Na construção de reservatórios, hoje, contamos 291 açudes públicos construídos pelo DNOCS, armazenando mais de 15,3 bilhões de metros cúbicos de água. A maior parte deles foi construída, como era praxe até a década de 1960, sob o regime de administração direta, o que fez com que o Departamento fosse conhecido, durante muito tempo, como a maior empreiteira da América do Sul. Também é responsável pelo incentivo à implantação de 593 açudes em regime de cooperação, até 1988, representando 1,2 bilhão de metros cúbicos de água adicionais. Tudo isto é complementado pelos mais de 23 mil poços tubulares profundos instalados por toda a região sob sua responsabilidade, aproveitando o imenso manancial aqüífero que encontramos no rico subsolo nordestino.

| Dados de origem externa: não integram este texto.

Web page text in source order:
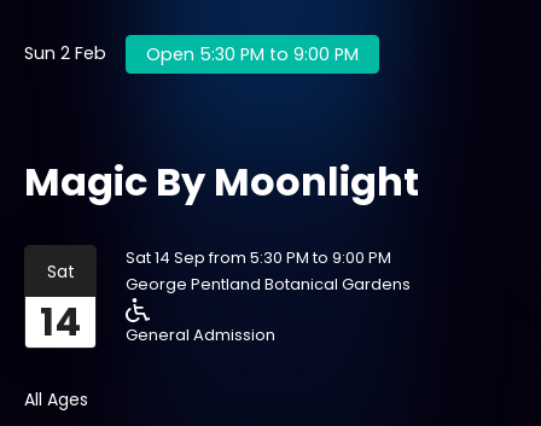
Magic By Moonlight
Sat
14
Sat 14 Sep from 5:30 PM to 9:00 PM
George Pentland Botanical Gardens
General Admission
All Ages
Sun 2 Feb Open 5:30 PM to 9:00 PM
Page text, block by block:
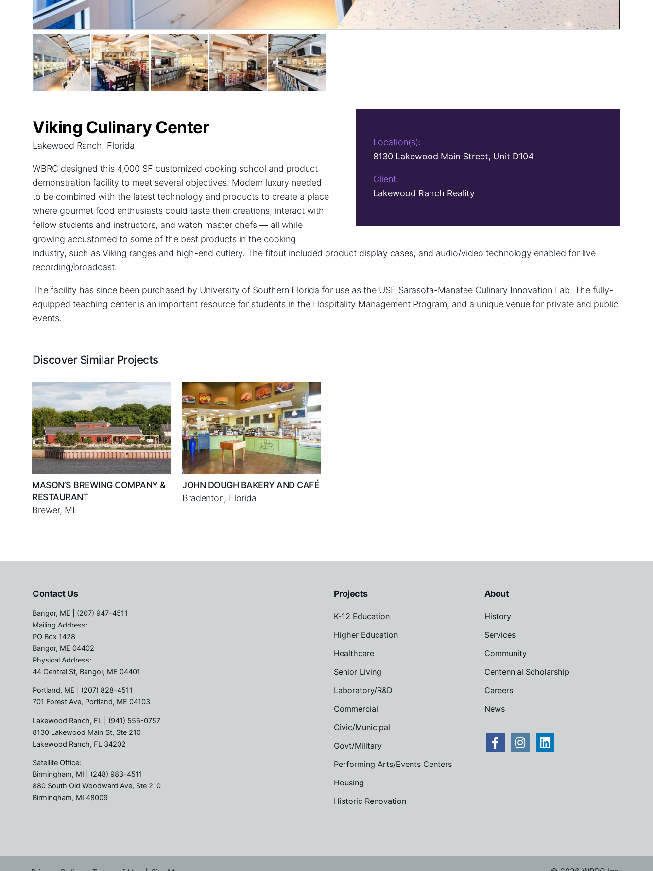
Viking Culinary Center
Lakewood Ranch, Florida
Location(s):
8130 Lakewood Main Street, Unit D104
Client:
Lakewood Ranch Reality
WBRC designed this 4,000 SF customized cooking school and product
demonstration facility to meet several objectives. Modern luxury needed
to be combined with the latest technology and products to create a place
where gourmet food enthusiasts could taste their creations, interact with
fellow students and instructors, and watch master chefs — all while
growing accustomed to some of the best products in the cooking
industry, such as Viking ranges and high-end cutlery. The fitout included product display cases, and audio/video technology enabled for live
recording/broadcast.
The facility has since been purchased by University of Southern Florida for use as the USF Sarasota-Manatee Culinary Innovation Lab. The fully-
equipped teaching center is an important resource for students in the Hospitality Management Program, and a unique venue for private and public
events.
Discover Similar Projects
MASON’S BREWING COMPANY &
RESTAURANT
Brewer, ME
JOHN DOUGH BAKERY AND CAFÉ
Bradenton, Florida
Contact Us
Bangor, ME | (207) 947-4511
Mailing Address:
PO Box 1428
Bangor, ME 04402
Physical Address:
44 Central St, Bangor, ME 04401
Portland, ME | (207) 828-4511
701 Forest Ave, Portland, ME 04103
Lakewood Ranch, FL | (941) 556-0757
8130 Lakewood Main St, Ste 210
Lakewood Ranch, FL 34202
Satellite Office:
Birmingham, MI | (248) 983-4511
880 South Old Woodward Ave, Ste 210
Birmingham, MI 48009
Projects
K-12 Education
Higher Education
Healthcare
Senior Living
Laboratory/R&D
Commercial
Civic/Municipal
Govt/Military
Performing Arts/Events Centers
Housing
Historic Renovation
About
History
Services
Community
Centennial Scholarship
Careers
News

O DNOCS construiu, antes da existência do Departamento Nacional de Estradas de Rodagem, mais de doze mil quilômetros de estradas, capeadas de terra, que atravessavam as regiões mais secas do nordeste. Foi responsável por 212 quilômetros de ramais ferroviários, além de pistas de pouso de aviões e, até, pequenas usinas hidrelétricas associadas a alguns açudes maiores. Bem antes da chegada da energia da Usina de Paulo Afonso, 30 cidades do interior da Paraíba e do Ceará já recebiam o benefício da luz elétrica.

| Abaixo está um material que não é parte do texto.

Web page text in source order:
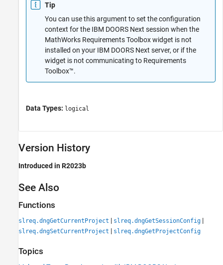
Tip
You can use this argument to set the configuration
context for the IBM DOORS Next session when the
MathWorks Requirements Toolbox widget is not
installed on your IBM DOORS Next server, or if the
widget is not communicating to Requirements
Toolbox™.
Data Types: logical
Version History
Introduced in R2023b
See Also
Functions
slreq.dngGetCurrentProject | slreq.dngGetSessionConfig |
slreq.dngSetCurrentProject | slreq.dngGetProjectConfig
Topics
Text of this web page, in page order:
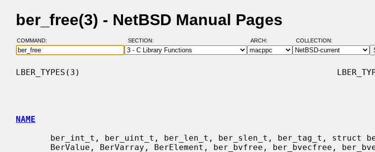
ber_free(3) - NetBSD Manual Pages
COMMAND: SECTION: ARCH: COLLECTION:
LBER_TYPES(3)
NAME
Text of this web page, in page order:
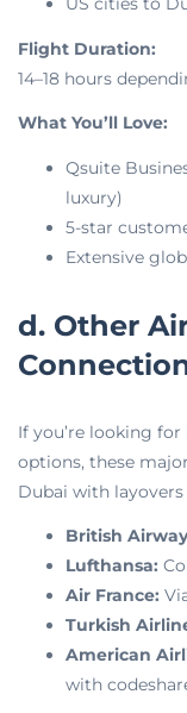
Flight Duration:
14–18 hours
What You’ll Love:
Qsuite
luxury)
5-star
Extensive
d. Other
If you’re looking
options, these
Dubai with
British
Lufthansa:
Air France:
Turkish
American
with
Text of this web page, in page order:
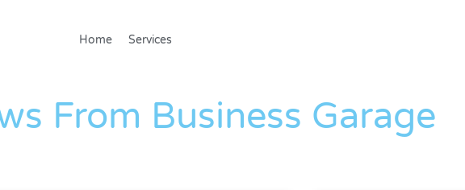
Home Services
From Business Garage
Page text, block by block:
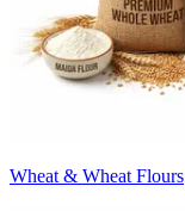
Wheat & Wheat Flours
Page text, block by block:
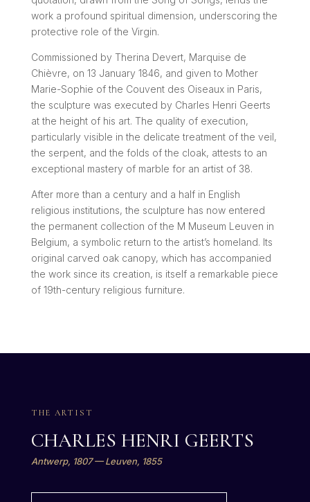
work a profound spiritual dimension, underscoring the
protective role of the Virgin.
Commissioned by Therina Devert, Marquise de
Chièvre, on 13 January 1846, and given to Mother
Marie-Sophie of the Couvent des Oiseaux in Paris,
the sculpture was executed by Charles Henri Geerts
at the height of his art. The quality of execution,
particularly visible in the delicate treatment of the veil,
the serpent, and the folds of the cloak, attests to an
exceptional mastery of marble for an artist of 38.
After more than a century and a half in English
religious institutions, the sculpture has now entered
the permanent collection of the M Museum Leuven in
Belgium, a symbolic return to the artist’s homeland. Its
original carved oak canopy, which has accompanied
the work since its creation, is itself a remarkable piece
of 19th-century religious furniture.
THE ARTIST
CHARLES HENRI GEERTS
Antwerp, 1807 — Leuven, 1855
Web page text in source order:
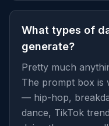
What types of
generate?
Pretty much
The prompt box is
— hip-hop,
dance, TikTok
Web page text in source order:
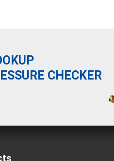
CHECKER
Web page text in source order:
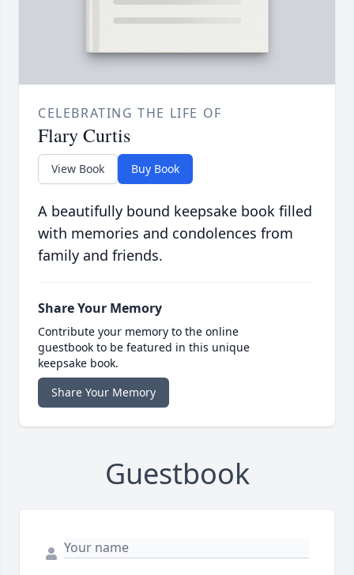
CELEBRATING THE LIFE OF
Flary Curtis
View Book Buy Book
A beautifully bound keepsake book filled
with memories and condolences from
family and friends.
Share Your Memory
Contribute your memory to the online
guestbook to be featured in this unique
keepsake book.
Share Your Memory
Guestbook
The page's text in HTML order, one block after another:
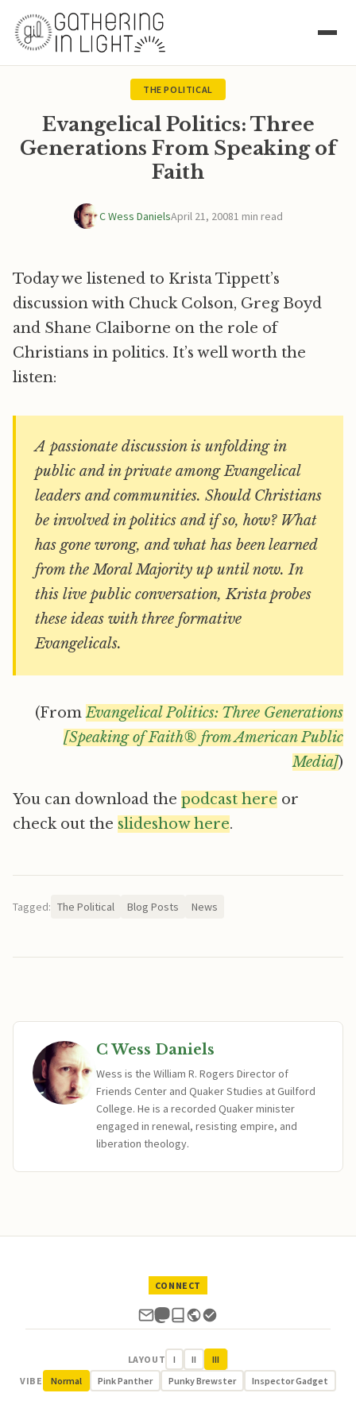
THE POLITICAL
Evangelical Politics: Three
Generations From Speaking of
Faith
C Wess DanielsApril 21, 20081 min read
Today we listened to Krista Tippett’s
discussion with Chuck Colson, Greg Boyd
and Shane Claiborne on the role of
Christians in politics. It’s well worth the
listen:
A passionate discussion is unfolding in
public and in private among Evangelical
leaders and communities. Should Christians
be involved in politics and if so, how? What
has gone wrong, and what has been learned
from the Moral Majority up until now. In
this live public conversation, Krista probes
these ideas with three formative
Evangelicals.
(FromEvangelical Politics: Three Generations
[Speaking of Faith® from American Public
Media])
You can download the podcast here or
check out the slideshow here.
Tagged: The Political Blog Posts News
C Wess Daniels
Wess is the William R. Rogers Director of
Friends Center and Quaker Studies at Guilford
College. He is a recorded Quaker minister
engaged in renewal, resisting empire, and
liberation theology.
CONNECT
LAYOUT I II
III
VIBE
Normal Pink Panther Punky Brewster Inspector Gadget

Muito se criticou o DNOCS por não ter conseguido desenvolver, no mesmo nível das ações de construção, a irrigação e o desenvolvimento da agricultura. Por uma política deliberada do Governo Federal, os recursos mais polpudos foram para as obras. Ainda assim o Departamento alcançou marcas significativas na irrigação, só superadas depois da criação da Companhia de Desenvolvimento do Vale do São Francisco (CODEVASF) na década de 1970, cabendo a ele o papel adicional de assentar colonos nas áreas irrigadas e desenvolver a piscicultura e a pesca, especialmente nos seus grandes açudes.

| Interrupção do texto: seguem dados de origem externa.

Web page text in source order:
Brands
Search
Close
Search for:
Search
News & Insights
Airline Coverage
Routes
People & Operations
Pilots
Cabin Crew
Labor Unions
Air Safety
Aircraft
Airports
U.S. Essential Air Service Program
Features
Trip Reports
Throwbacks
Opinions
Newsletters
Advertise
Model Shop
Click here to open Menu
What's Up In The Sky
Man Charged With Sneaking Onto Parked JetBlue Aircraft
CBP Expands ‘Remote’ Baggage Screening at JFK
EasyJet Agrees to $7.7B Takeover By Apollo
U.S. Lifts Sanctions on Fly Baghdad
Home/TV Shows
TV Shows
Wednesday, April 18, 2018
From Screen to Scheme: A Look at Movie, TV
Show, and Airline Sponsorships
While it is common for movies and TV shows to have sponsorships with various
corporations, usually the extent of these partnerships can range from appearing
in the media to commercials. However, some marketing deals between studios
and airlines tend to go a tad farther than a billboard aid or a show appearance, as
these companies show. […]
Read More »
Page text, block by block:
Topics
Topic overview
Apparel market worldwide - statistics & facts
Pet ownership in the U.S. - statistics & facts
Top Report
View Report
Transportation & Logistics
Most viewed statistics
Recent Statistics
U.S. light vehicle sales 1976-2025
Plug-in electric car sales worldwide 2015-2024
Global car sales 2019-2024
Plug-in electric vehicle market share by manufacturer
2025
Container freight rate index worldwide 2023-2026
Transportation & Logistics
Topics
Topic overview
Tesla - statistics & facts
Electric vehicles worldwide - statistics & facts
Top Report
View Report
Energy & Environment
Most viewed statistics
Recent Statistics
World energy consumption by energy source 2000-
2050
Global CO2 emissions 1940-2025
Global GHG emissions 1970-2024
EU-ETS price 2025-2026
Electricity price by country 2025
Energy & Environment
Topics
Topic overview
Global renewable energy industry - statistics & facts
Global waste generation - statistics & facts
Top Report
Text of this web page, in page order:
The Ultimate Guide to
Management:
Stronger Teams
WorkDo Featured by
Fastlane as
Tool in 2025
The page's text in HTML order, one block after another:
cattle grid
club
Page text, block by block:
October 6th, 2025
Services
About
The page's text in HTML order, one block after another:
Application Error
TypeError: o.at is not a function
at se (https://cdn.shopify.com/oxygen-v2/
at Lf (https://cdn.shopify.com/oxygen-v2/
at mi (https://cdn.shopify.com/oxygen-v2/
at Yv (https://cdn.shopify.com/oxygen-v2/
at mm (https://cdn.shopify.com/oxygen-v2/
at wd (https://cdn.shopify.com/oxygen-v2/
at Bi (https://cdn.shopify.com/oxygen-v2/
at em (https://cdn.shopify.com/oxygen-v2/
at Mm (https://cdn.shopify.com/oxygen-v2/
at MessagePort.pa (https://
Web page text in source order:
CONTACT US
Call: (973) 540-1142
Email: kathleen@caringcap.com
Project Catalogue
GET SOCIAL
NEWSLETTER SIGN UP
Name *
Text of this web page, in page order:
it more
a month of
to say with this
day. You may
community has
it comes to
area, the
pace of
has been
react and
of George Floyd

A multiplicação dos órgãos relacionados com os problemas nordestinos na década de 1960, assim como a autarquização estabelecida pela Lei nº 4.229, de 1963, acabou tendo um efeito deletério no funcionamento do DNOCS, esvaziado em algumas de suas funções. A implantação do regime militar em 1964 resultou numa secessão de chefias de pequena expressão técnica, ao mesmo tempo em que as responsabilidades compartilhadas entre o Departamento e os outros órgãos, como a Superintendência do Desenvolvimento do Nordeste (SUDENE), o Grupo Executivo de Irrigação para o Desenvolvimento Agrícola (GEIDA), a Superintendência do Vale do São Francisco (SUVALE), antecessora da já citada CODEVASF, e o Departamento Nacional de Obras de Saneamento (DNOS), geraram um embaraçamento de funções e o enfraquecimento do DNOCS.

A redemocratização do País encontrou o Departamento com inúmeros problemas, agravados pela insistente sinalização do Governo Federal no sentido de estabelecer o fechamento definitivo do órgão.

O fechamento só não aconteceu, no final da década de 1990 devido à intensa mobilização das autoridades nordestinas, acompanhada pelos Parlamentares.

            Sr. Presidente, Srªs e Srs. Senadores, o DNOCS constitui, assim como a SUDENE, um patrimônio do Nordeste. A Lei nº 10.204, de 2001, reafirmou suas atribuições de órgão eminentemente executor de políticas públicas relacionadas com recursos hídricos, em consonância com os princípios estabelecidos na Política Nacional de Recursos Hídricos. Retoma, assim, no Governo do nordestino Luiz Inácio Lula da Silva, seu papel histórico de promover o combate ao maior dos flagelos naturais brasileiros.

É necessário, entretanto, viabilizar o fortalecimento e a reorganização do Departamento, em bases gerenciais modernas, assentadas sobre sólidos princípios de transparência e competência técnica. Saúdo aqui os funcionários do órgão, na pessoa de seu Diretor-Geral Eudoro Walter de Santana, a quem cabe, atualmente, viabilizar a reformatação do DNOCS.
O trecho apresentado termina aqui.